Монте медленно озирался по сторонам, запоминая расположение объектов.

– Присматривай за ним, – кивнув в сторону выходящего в сквер окна, велел капитан Сидоров лейтенанту Филимонову. – Я смотаюсь на обед и обратно.

Капитан страдал какой-то загадочной желудочной болезнью: от сухомятки у него так громко урчало в животе, что ревностный Филимонов порой переспрашивал: «Виноват, не понял. Что вы сказали?» Поэтому Сидоров при каждой возможности обедал дома, и вкусная стряпня жены сказывалась на его здоровье благотворно.
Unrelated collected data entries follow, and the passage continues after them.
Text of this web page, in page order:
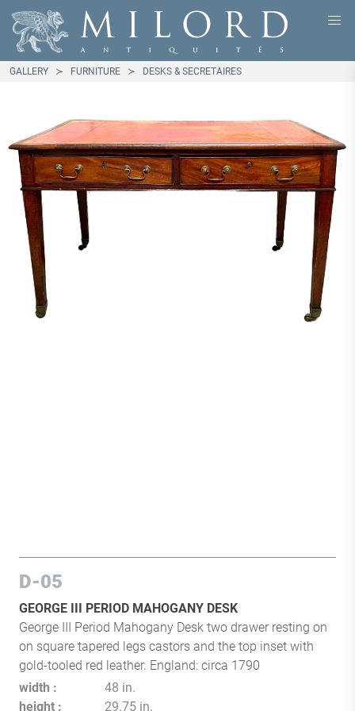
GALLERY FURNITURE DESKS & SECRETAIRES
D-05
GEORGE III PERIOD MAHOGANY DESK
George III Period Mahogany Desk two drawer resting on
on square tapered legs castors and the top inset with
gold-tooled red leather. England: circa 1790
width
48 in.
height
29.75 in.
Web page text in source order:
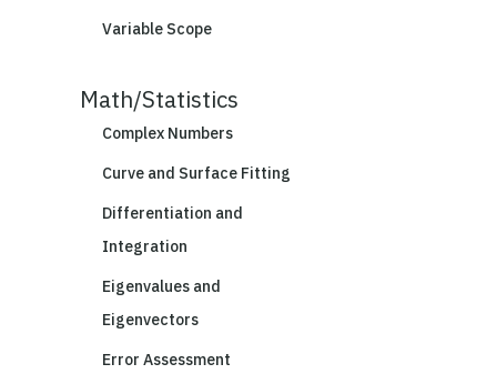
Variable Scope
Math/Statistics
Complex Numbers
Curve and Surface Fitting
Differentiation and
Integration
Eigenvalues and
Eigenvectors
Error Assessment
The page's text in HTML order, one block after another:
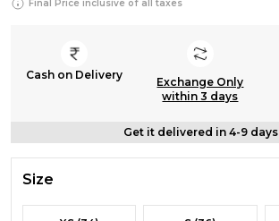
Final Price inclusive of all taxes
Cash on Delivery
Exchange Only
within 3 days
Get it delivered in 4-9 days
Size
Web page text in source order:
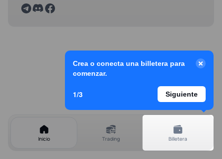
Inicio Trading Billetera
Crea o conecta una billetera para
comenzar.
1/3 Siguiente
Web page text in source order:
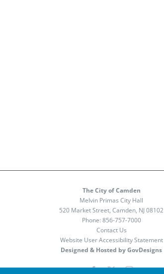
The City of Camden
Melvin Primas City Hall
520 Market Street, Camden, NJ 08102
Phone: 856-757-7000
Contact Us
Website User Accessibility Statement
Designed & Hosted by GovDesigns
Facebook
X Instagram
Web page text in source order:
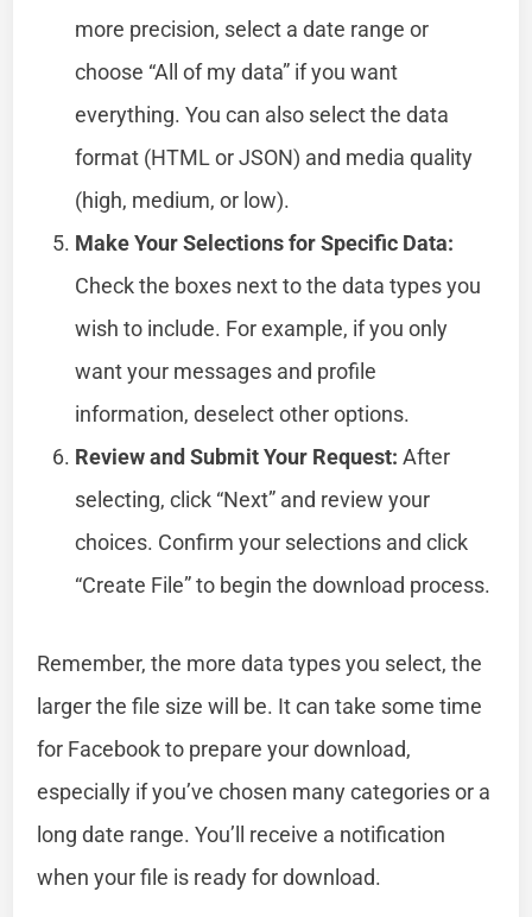
more precision, select a date range or
choose “All of my data” if you want
everything. You can also select the data
format (HTML or JSON) and media quality
(high, medium, or low).
Make Your Selections for Specific Data:
Check the boxes next to the data types you
wish to include. For example, if you only
want your messages and profile
information, deselect other options.
Review and Submit Your Request: After
selecting, click “Next” and review your
choices. Confirm your selections and click
“Create File” to begin the download process.
Remember, the more data types you select, the
larger the file size will be. It can take some time
for Facebook to prepare your download,
especially if you’ve chosen many categories or a
long date range. You’ll receive a notification
when your file is ready for download.
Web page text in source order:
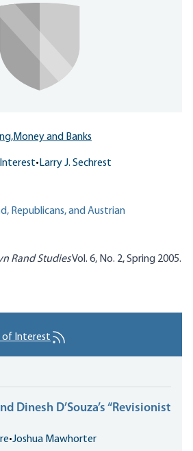
Money and Banks
•Larry J. Sechrest
Republicans, and Austrian
Rand StudiesVol. 6, No. 2, Spring 2005.
of Interest
Dinesh D’Souza’s “Revisionist
•Joshua Mawhorter
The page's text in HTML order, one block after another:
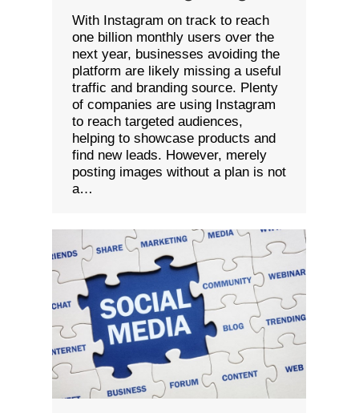
With Instagram on track to reach
one billion monthly users over the
next year, businesses avoiding the
platform are likely missing a useful
traffic and branding source. Plenty
of companies are using Instagram
to reach targeted audiences,
helping to showcase products and
find new leads. However, merely
posting images without a plan is not
a…
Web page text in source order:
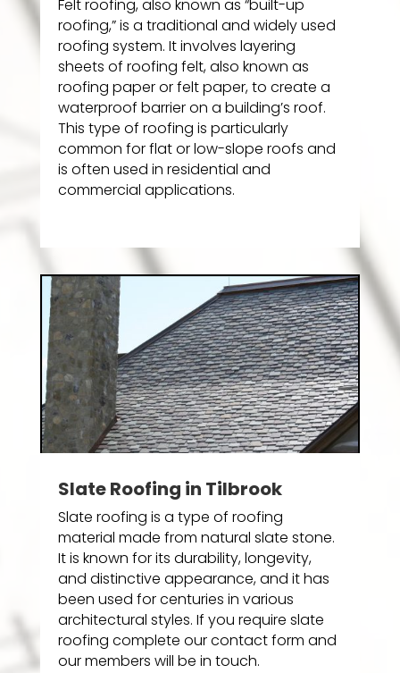
Felt roofing, also known as “built-up
roofing,” is a traditional and widely used
roofing system. It involves layering
sheets of roofing felt, also known as
roofing paper or felt paper, to create a
waterproof barrier on a building’s roof.
This type of roofing is particularly
common for flat or low-slope roofs and
is often used in residential and
commercial applications.
Slate Roofing in Tilbrook
Slate roofing is a type of roofing
material made from natural slate stone.
It is known for its durability, longevity,
and distinctive appearance, and it has
been used for centuries in various
architectural styles. If you require slate
roofing complete our contact form and
our members will be in touch.
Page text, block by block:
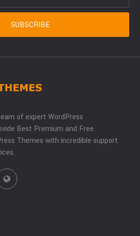
of expert WordPress
Best Premium and Free
Themes with incredible support
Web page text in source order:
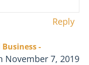
Reply
-
November 7, 2019
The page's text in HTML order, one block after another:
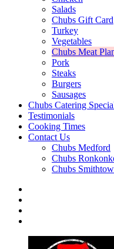
Salads
Chubs Gift Card
Turkey
Vegetables
Chubs Meat
Pork
Steaks
Burgers
Sausages
Chubs Catering
Testimonials
Cooking Times
Contact Us
Chubs Medford
Chubs
Chubs
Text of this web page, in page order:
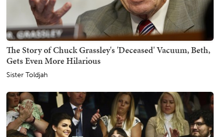
The Story of Chuck Grassley's 'Deceased' Vacuum, Beth,
Gets Even More Hilarious
Sister Toldjah
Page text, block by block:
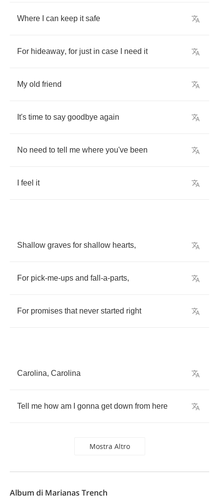
Where can keep it safe
For hideaway, for just in case need it
My old friend
It's time to say goodbye again
No need to tell me where you've been
feel it
Shallow graves for shallow hearts,
For pick-me-ups and fall -a-parts,
For promises that never started right
Carolina, Carolina
Tell me how am gonna get down from here
Mostra Altro
Album di Marianas Trench
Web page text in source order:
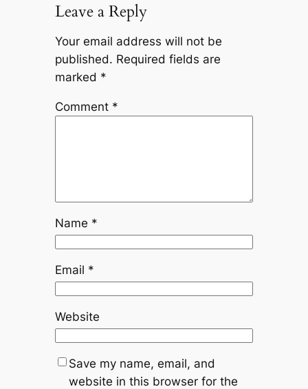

Проводив завистливым взглядом капитана, лейтенант принюхался – из больничной столовой тянуло скучным запахом тушеной капусты – и одернул синий халат с отштампованной слева на груди надписью чернилами: «Городская образцово-показательная психиатрическая больница». Из кармана халата торчала заранее припасенная лейтенантом помятая алюминиевая ложка: в образцово-показательном заведении наблюдался некоторый дефицит столовых приборов.